THE EXECUTIVE PRODUCERS stop cheering suddenly, and stare at the table.

STEVEN

          It’s O.K. We shouldn’t mention
          the movies we’re planning to
          rip off wholesale, anyway.
          We’ll be original and say the
          movie’s based in part on an
          old short story that was used
          for a “Twilight Zone” episode
          once.

JACK

          I think once we’ve set up the
          premise, Mr. Jackman should
          sell the kid for $50,000 to
          buy a new robot. Making heroes
          really nasty pieces of work is
          what we in Hollywood specialize
          these days. The audience will
          totally understand.

MARY

          Of course they’ll understand.
          That is a completely
          appropriate subplot for a
          blockbuster aimed at children.
          I know I’ll be too busy waiting
          for the next robot boxing
          match/merchandising set-up to
          wonder why we’re supposed to
          like a man who would sell a
          child.

JOSH

          For a robot.

STEVE

          A robot that can box.

MARY

          Well, we do all know men are
          unreliable, dangerous creatures
          who need to learn the value of
          family.

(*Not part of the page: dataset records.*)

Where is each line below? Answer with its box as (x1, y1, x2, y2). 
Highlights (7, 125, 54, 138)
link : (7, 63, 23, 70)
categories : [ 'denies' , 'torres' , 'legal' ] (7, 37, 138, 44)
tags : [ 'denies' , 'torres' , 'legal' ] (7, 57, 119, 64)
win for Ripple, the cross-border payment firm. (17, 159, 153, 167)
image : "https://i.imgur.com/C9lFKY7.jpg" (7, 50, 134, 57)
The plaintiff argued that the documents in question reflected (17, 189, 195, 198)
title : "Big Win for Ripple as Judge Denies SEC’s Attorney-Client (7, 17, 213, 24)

What better than boxing
          robots to bring a family
          together?

JOSH

          Let’s throw in some minor
          characters to help them learn
          lessons. We’ll make one black,
          who’ll be Mr. Jackman’s friend
          to show he’s really a good
          person, and one a racist, so
          it’ll be okay when Mr. Jackman
          steals his money.

STEVE

          Ooh, for the big finale? Let’s
          have a robot programmed by a
          Japanese baddie and owned by a
          Russian hottie.

MARY

          Embarrassing stereotypes for
          all the minor characters? Nice!
          Just like the new “Star Wars”
          franchise.

SECRETARY

          Um, will this distract the
          audience from Mr. Jackman
          taking an envelope of cash for
          his kid?

JACK

          Oh, he can buy him a burrito
          one time. What more does a kid
          need?

STEVEN

          Don’t over think this. The
          final product will be big
          stupid fun if you roll with the
          punches.
                 (turns to the
                 SECRETARY)
          I’m sorry, I forgot your name.
          Did you write all of this down?

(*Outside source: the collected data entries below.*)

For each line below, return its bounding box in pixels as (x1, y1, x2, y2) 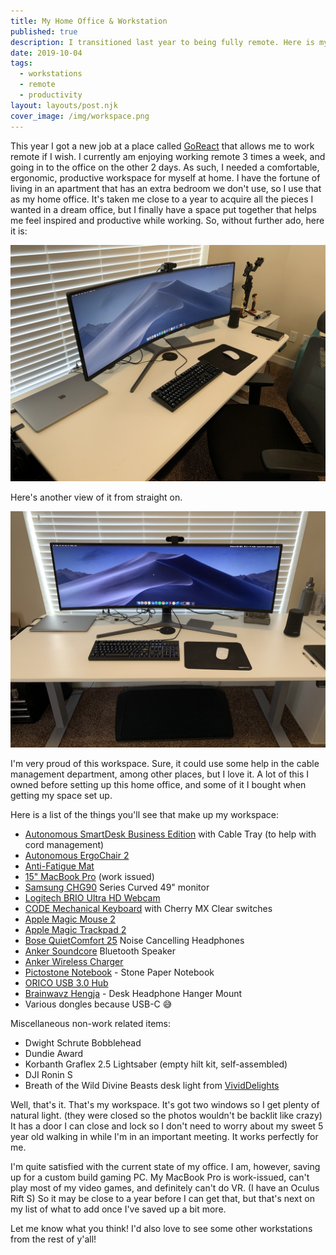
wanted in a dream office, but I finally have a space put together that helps (10, 203, 317, 215)
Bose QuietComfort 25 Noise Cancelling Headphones (24, 934, 245, 946)
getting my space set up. (10, 789, 113, 801)
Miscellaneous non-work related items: (10, 1017, 171, 1029)
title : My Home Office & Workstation (10, 16, 168, 26)
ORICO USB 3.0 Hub (24, 976, 109, 989)
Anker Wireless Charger (24, 955, 124, 967)
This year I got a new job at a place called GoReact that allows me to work (10, 140, 315, 152)

The SECRETARY frowns at her notes. THE EXECUTIVE PRODUCERS break out the champagne.

THE END

Postscript:

The above screenplay is fictional — 100 percent made up. The facts about how DreamWorks really came up with "Real Steel" have not yet been made public. But its sequel has already been scheduled for a 2014 release.

REAL STEEL

Opens on Oct. 7 in the United States and on Oct. 14 in Britain.

Directed by Shawn Levy; written by John Gatins, based on a story by Dan Gilroy and Jeremy Leven and the short story “Steel,” by Richard Matheson; director of photography, Mauro Fiore; edited by Dean Zimmerman; music by Danny Elfman; production design by Tom Meyer; costumes by Marlene Stewart; produced by Mr. Levy, Don Murphy and Susan Montford; released by DreamWorks Pictures. Running time: 2 hours 8 minutes. This film is rated PG-13 by M.P.A.A. and 12A by B.B.F.C.

WITH: Hugh Jackman (Charlie Kenton), Dakota Goyo (Max Kenton), Evangeline Lilly (Bailey), Anthony Mackie (Finn), Kevin Durand (Ricky), Hope Davis (Deborah Barnes), James Rebhorn (Marvin Barnes), Karl Yune (Tak Mashido) and Olga Fonda (Russian Robot Owner).